> **WORK INSTRUCTIONS**
Starting at the line with "Wed, Aug 26th" and going on through the line with "FYI, other than a", reproduce each line in the records below exactly and nothing more.

[Data records]
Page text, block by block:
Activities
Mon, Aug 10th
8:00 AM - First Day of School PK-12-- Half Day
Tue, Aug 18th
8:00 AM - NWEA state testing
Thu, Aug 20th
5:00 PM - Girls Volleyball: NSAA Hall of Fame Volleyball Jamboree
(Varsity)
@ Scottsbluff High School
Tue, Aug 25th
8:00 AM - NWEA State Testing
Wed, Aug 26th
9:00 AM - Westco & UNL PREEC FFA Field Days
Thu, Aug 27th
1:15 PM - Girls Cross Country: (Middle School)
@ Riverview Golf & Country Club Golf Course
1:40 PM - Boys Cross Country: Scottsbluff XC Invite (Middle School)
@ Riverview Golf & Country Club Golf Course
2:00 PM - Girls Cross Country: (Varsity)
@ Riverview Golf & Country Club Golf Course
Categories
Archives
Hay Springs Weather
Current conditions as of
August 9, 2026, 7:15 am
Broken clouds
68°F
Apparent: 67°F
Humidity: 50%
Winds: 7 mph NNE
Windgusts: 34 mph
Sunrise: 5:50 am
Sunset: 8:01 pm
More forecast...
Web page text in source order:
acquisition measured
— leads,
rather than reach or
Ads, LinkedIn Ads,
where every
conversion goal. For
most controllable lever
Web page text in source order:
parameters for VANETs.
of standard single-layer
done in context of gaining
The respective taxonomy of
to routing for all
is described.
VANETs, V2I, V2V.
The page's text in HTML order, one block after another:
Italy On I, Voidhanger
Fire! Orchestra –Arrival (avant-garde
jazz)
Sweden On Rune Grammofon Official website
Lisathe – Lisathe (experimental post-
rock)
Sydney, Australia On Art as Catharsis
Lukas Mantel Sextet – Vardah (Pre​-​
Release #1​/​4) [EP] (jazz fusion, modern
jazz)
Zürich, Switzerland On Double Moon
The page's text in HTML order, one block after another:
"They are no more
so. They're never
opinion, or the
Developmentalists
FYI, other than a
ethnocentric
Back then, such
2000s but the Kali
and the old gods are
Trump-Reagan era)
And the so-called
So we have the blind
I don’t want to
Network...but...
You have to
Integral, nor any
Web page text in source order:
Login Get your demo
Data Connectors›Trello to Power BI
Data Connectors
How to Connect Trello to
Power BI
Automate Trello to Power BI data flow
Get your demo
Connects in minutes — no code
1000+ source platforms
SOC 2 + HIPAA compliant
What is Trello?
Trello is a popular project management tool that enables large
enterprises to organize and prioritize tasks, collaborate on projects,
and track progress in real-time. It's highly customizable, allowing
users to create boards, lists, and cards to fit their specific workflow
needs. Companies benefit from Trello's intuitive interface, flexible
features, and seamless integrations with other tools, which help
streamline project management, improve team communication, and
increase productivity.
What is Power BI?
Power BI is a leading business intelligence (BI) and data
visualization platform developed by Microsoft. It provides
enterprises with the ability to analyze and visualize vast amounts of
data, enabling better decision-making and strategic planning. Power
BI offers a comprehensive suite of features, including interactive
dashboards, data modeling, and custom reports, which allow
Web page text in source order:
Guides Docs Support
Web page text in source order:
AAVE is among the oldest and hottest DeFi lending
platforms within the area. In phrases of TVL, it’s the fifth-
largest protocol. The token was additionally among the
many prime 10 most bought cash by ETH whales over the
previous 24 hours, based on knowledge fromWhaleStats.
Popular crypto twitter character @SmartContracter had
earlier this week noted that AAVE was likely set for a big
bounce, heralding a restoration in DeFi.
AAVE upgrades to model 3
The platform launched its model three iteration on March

> **SOLUTION TO THIS EXERCISE**
Wed, Aug 26th
9:00 AM - Westco & UNL PREEC FFA Field Days
Thu, Aug 27th
1:15 PM - Girls Cross Country: (Middle School)
@ Riverview Golf & Country Club Golf Course
1:40 PM - Boys Cross Country: Scottsbluff XC Invite (Middle School)
@ Riverview Golf & Country Club Golf Course
2:00 PM - Girls Cross Country: (Varsity)
@ Riverview Golf & Country Club Golf Course
Categories
Archives
Hay Springs Weather
Current conditions as of
August 9, 2026, 7:15 am
Broken clouds
68°F
Apparent: 67°F
Humidity: 50%
Winds: 7 mph NNE
Windgusts: 34 mph
Sunrise: 5:50 am
Sunset: 8:01 pm
More forecast...
Web page text in source order:
acquisition measured
— leads,
rather than reach or
Ads, LinkedIn Ads,
where every
conversion goal. For
most controllable lever
Web page text in source order:
parameters for VANETs.
of standard single-layer
done in context of gaining
The respective taxonomy of
to routing for all
is described.
VANETs, V2I, V2V.
The page's text in HTML order, one block after another:
Italy On I, Voidhanger
Fire! Orchestra –Arrival (avant-garde
jazz)
Sweden On Rune Grammofon Official website
Lisathe – Lisathe (experimental post-
rock)
Sydney, Australia On Art as Catharsis
Lukas Mantel Sextet – Vardah (Pre​-​
Release #1​/​4) [EP] (jazz fusion, modern
jazz)
Zürich, Switzerland On Double Moon
The page's text in HTML order, one block after another:
"They are no more
so. They're never
opinion, or the
Developmentalists
FYI, other than a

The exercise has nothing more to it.